What is being asked — Scan the listing below for the word "formulaire", then copy each line that has it.

##############################

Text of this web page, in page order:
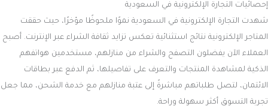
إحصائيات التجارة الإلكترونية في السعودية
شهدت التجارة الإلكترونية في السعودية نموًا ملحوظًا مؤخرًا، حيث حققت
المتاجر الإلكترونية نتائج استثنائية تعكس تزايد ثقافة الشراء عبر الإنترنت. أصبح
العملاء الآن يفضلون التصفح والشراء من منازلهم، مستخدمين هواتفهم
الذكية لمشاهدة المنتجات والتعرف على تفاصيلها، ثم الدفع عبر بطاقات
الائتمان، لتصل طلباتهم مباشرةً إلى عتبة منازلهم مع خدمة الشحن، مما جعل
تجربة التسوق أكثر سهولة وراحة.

##############################

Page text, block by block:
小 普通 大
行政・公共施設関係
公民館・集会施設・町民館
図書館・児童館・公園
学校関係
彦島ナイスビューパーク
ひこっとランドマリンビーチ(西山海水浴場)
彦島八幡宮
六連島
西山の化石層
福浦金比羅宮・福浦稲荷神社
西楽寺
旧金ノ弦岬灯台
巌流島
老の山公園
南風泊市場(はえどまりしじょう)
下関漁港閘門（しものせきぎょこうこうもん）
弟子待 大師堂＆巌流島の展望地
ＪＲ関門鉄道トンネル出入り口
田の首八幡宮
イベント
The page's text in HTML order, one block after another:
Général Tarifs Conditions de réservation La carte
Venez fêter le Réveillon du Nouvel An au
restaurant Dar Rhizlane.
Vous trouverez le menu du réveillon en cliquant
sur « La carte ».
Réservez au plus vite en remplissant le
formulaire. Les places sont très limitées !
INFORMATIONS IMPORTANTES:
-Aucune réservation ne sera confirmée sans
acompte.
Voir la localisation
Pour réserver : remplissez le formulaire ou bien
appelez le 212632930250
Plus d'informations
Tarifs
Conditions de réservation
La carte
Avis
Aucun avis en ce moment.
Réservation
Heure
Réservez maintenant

##############################

Task response —
formulaire. Les places sont très limitées !
Pour réserver : remplissez le formulaire ou bien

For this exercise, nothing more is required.